10. Verweerders hebben een en ander bestreden. Kort gezegd stellen zij dat zij zich niet zonder redelijke grond verzetten tegen de voorgestelde stemverhouding. Volgens verweerders volgt uit de breukdelen dat verzoekers minder dan de helft van het pand in eigendom hebben. De door verweerders primair voorgestane stemverdeling (1:1:1) leidt tot een democratische besluitvorming en doet recht aan de aanwezigheid van drie appartementen in het pand. Subsidiair is gesteld dat de stemverhouding moet worden bepaald aan de hand van de breukdelen.
11. De Kantonrechter overweegt als volgt.
14. Bij de eerste splitsing in 2011 was de stemverhouding 1:1, ieder appartementsrecht één stem. Deze verdeling deed recht aan de breukdelen in die zin dat de gesplitste delen ieder ongeveer de helft van het totale oppervlakte van de voor het uitsluitend gebruik bestemde delen (hierna: eigendomsdeel) vertegenwoordigen (182/356 ( [appellant sub 2] en [A] ) tegenover 174/356 (verzoekers))
15. Gelet op de gewijzigde situatie, waarbij het eigendomsdeel van verzoekers niet is gewijzigd, maar het oorspronkelijke appartementsrecht Index 1 (slechts) is gesplitst in twee delen zou de oorspronkelijke stemverhouding (1:1) rekenkundig leiden tot een stemverhouding van 2:2, [appellant sub 2] 1 stem, [appellante sub 1] 1 stem en verzoekers 2 stemmen. Echter dit hebben verzoekers niet voorgesteld. Een dergelijke stemverhouding doet voorts minder recht aan de breukdelen van Index 3 (129/356) en Index 4 (53/356).

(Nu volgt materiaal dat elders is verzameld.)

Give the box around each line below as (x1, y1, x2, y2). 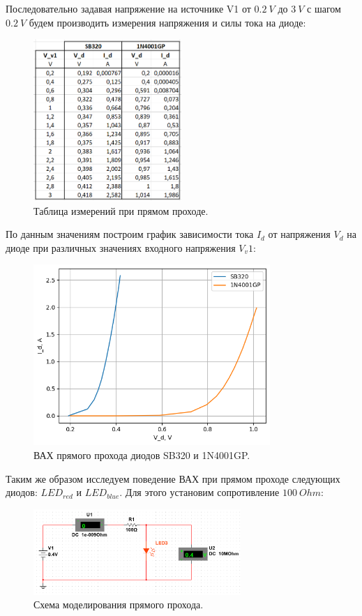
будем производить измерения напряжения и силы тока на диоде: (29, 15, 306, 29)
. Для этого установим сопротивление (119, 485, 280, 499)
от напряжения (268, 227, 331, 241)
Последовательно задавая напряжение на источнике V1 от (6, 1, 251, 15)
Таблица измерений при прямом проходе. (33, 203, 209, 218)
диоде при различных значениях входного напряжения (6, 240, 236, 255)
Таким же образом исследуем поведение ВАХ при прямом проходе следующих (6, 471, 340, 486)
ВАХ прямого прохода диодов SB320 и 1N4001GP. (33, 447, 250, 462)
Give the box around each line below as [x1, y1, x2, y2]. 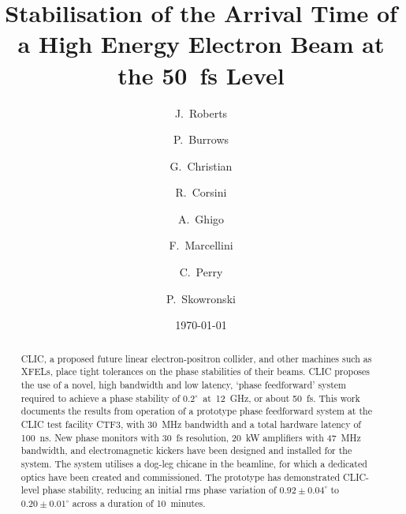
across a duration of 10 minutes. [72, 496, 206, 509]
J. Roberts [174, 104, 228, 121]
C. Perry [179, 264, 223, 280]
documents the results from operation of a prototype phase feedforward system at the [20, 404, 372, 418]
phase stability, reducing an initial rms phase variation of [42, 483, 277, 497]
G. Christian [169, 157, 233, 174]
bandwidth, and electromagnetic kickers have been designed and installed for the [20, 444, 352, 457]
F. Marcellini [169, 237, 233, 253]
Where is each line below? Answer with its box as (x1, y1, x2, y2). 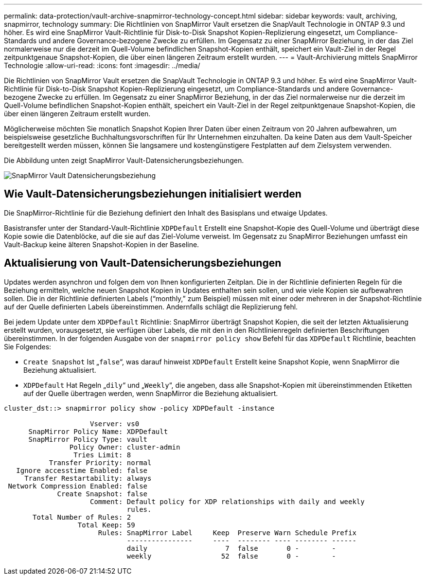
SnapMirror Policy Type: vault (28, 435, 148, 443)
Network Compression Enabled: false (8, 482, 148, 490)
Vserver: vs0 (90, 419, 140, 428)
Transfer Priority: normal (49, 458, 152, 467)
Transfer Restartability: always (24, 474, 152, 482)
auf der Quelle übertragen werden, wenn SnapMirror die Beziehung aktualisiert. (23, 389, 278, 398)
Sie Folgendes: (4, 342, 52, 351)
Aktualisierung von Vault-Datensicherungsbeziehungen (4, 257, 282, 270)
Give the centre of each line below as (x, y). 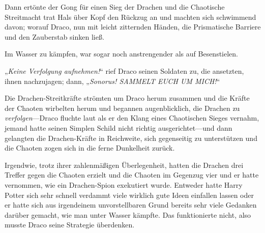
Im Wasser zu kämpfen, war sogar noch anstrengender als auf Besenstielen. (122, 54)
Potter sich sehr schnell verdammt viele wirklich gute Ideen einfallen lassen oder (129, 195)
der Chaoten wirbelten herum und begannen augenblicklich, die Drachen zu (122, 108)
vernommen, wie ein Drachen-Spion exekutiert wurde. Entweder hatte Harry (124, 184)
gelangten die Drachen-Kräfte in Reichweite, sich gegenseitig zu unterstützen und (131, 138)
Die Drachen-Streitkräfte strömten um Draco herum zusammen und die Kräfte (127, 98)
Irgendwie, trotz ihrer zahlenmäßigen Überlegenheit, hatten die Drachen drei (124, 165)
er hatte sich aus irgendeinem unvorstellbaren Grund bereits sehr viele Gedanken (131, 205)
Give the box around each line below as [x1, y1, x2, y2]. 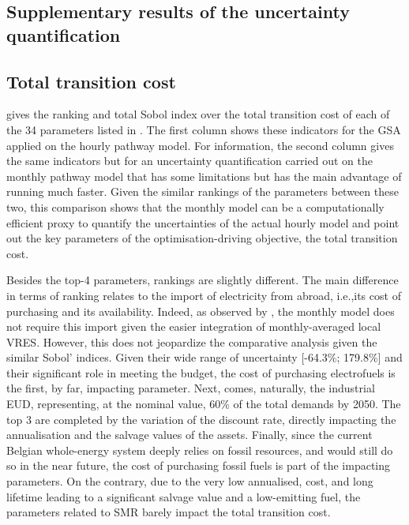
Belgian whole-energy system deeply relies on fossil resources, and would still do [6, 441, 393, 458]
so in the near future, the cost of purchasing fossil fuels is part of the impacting [6, 457, 391, 474]
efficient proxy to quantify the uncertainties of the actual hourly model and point [6, 214, 400, 231]
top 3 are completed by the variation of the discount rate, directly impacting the [6, 411, 396, 427]
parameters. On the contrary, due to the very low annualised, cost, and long [6, 473, 373, 489]
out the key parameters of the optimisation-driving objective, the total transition [6, 230, 398, 246]
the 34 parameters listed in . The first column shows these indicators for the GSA [6, 121, 401, 137]
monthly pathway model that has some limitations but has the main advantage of [6, 167, 402, 184]
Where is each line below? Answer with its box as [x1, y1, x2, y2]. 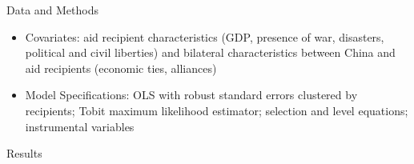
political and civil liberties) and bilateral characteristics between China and [25, 44, 396, 61]
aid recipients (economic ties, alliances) [25, 59, 217, 76]
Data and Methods [6, 2, 99, 18]
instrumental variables [25, 118, 135, 134]
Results [6, 145, 42, 162]
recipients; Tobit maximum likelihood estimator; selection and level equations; [25, 102, 408, 118]
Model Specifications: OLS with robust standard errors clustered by [25, 86, 358, 103]
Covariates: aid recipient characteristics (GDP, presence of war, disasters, [25, 28, 384, 45]
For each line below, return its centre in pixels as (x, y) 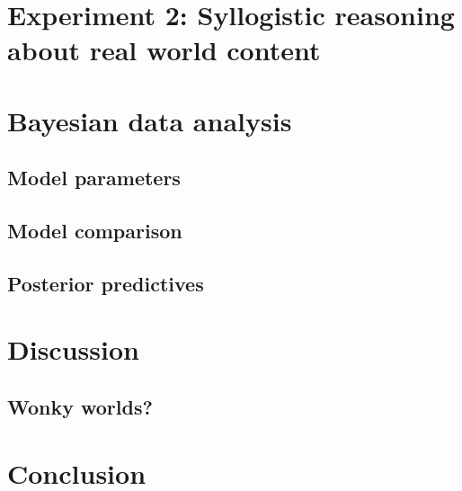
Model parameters (94, 178)
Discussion (73, 349)
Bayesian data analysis (150, 120)
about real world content (164, 50)
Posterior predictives (106, 283)
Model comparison (95, 231)
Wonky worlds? (80, 407)
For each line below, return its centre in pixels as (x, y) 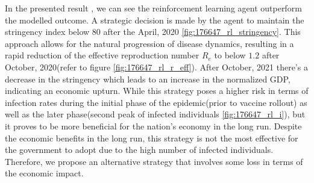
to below (230, 55)
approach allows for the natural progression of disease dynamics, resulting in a (149, 43)
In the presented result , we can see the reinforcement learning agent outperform (153, 8)
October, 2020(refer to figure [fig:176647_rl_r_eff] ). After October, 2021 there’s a (156, 67)
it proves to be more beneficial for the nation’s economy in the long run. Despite (153, 126)
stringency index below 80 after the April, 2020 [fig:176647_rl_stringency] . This (153, 32)
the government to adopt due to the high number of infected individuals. (139, 150)
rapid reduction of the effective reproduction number (102, 55)
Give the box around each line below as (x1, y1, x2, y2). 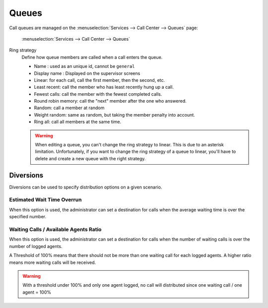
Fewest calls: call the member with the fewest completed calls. (34, 91, 162, 97)
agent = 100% (22, 289, 52, 295)
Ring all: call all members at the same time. (34, 119, 122, 125)
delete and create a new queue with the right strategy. (35, 155, 146, 161)
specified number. (9, 214, 47, 220)
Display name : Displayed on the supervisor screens (34, 70, 140, 76)
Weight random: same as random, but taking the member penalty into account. (34, 112, 196, 118)
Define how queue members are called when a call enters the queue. (21, 54, 163, 60)
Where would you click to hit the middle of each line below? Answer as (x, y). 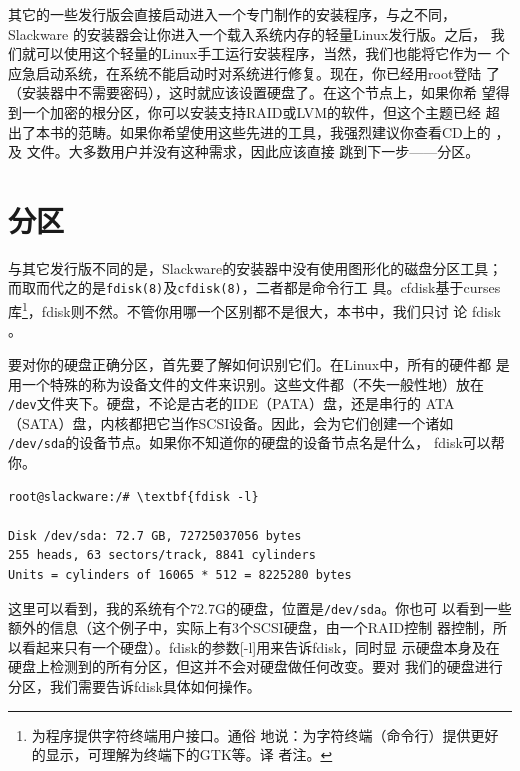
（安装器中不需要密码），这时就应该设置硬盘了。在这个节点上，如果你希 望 (252, 92)
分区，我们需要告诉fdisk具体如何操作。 (134, 686)
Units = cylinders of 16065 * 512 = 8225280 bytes (180, 575)
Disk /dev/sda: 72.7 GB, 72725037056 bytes (155, 535)
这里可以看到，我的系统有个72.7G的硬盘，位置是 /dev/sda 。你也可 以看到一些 (260, 607)
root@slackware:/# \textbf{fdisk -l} (133, 496)
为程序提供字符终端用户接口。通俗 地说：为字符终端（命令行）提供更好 (265, 734)
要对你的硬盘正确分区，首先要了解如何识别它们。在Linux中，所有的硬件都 (250, 363)
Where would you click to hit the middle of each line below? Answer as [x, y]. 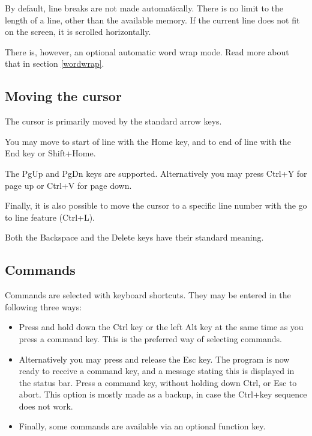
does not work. [46, 406]
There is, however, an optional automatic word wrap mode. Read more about [147, 51]
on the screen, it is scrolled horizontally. [78, 32]
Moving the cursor [63, 96]
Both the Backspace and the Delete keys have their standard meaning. [134, 237]
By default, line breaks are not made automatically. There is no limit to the [144, 8]
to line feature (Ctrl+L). [50, 217]
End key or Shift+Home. [50, 153]
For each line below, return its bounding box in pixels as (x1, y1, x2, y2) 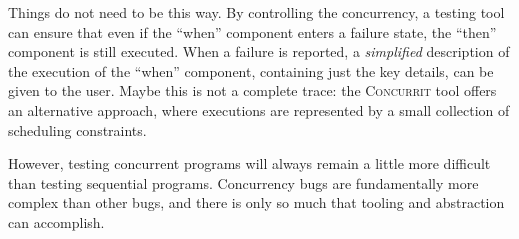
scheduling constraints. (8, 119, 147, 140)
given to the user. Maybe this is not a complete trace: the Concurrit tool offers (8, 80, 497, 101)
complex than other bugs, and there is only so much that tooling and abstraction (8, 192, 505, 213)
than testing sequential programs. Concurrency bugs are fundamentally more (8, 172, 479, 193)
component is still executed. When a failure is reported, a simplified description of (8, 41, 510, 62)
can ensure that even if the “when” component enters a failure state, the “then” (8, 21, 497, 42)
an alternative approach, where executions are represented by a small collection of (8, 99, 510, 120)
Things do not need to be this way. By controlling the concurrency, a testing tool (8, 2, 505, 22)
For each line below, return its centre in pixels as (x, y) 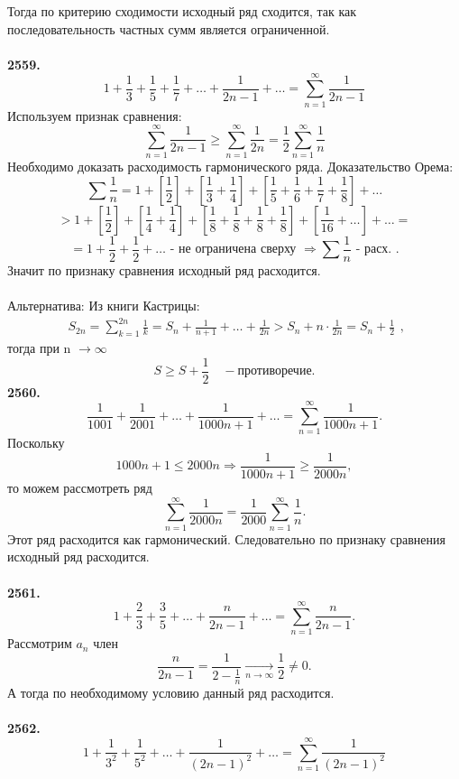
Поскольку (36, 443)
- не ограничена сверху (233, 250)
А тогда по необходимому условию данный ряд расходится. (171, 693)
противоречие (275, 371)
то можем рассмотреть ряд (80, 488)
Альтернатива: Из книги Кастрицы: (104, 306)
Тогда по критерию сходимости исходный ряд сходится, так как (182, 11)
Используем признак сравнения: (95, 115)
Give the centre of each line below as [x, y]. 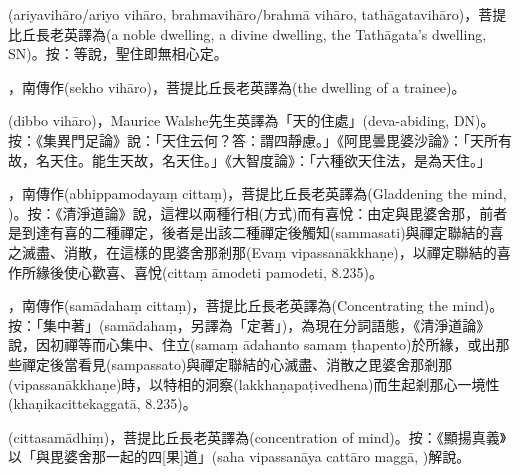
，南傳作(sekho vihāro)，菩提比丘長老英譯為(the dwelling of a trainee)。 [237, 86]
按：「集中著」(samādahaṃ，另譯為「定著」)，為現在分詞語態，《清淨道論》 [249, 324]
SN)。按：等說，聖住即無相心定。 [118, 53]
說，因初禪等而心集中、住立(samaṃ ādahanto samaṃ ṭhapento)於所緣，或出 [252, 344]
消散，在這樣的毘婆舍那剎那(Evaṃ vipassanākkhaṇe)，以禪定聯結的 [280, 251]
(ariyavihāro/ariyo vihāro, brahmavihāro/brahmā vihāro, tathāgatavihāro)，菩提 [257, 14]
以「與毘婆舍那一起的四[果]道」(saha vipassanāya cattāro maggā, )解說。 [239, 456]
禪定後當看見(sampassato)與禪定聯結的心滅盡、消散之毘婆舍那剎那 [237, 363]

16. De door verzoekers voorgestelde stemverhouding, met één stem voor Index 4 en twee stemmen voor Index 3, doet meer recht aan de respectieve breukdelen van verweerders. Gelet op het onder rov. 14 genoemde uitgangspunt leidt deze verdeling er logischerwijs toe dat aan Index 2 c.q. verzoekers drie stemmen worden toebedeeld. Dit is de door verzoeker voorgestelde stemverhouding.
17. De door verweerders gestelde redelijke grond voor de weigering om aan deze stemverhouding mee te werken wordt door de kantonrechter niet gevolgd. Het belangrijkste bezwaar van verweerders is dat door de voorgestelde stemverhouding sprake is van een “blocking vote” van Index 2 c.q. verzoekers, die geen recht doet aan de eigendomsverhouding.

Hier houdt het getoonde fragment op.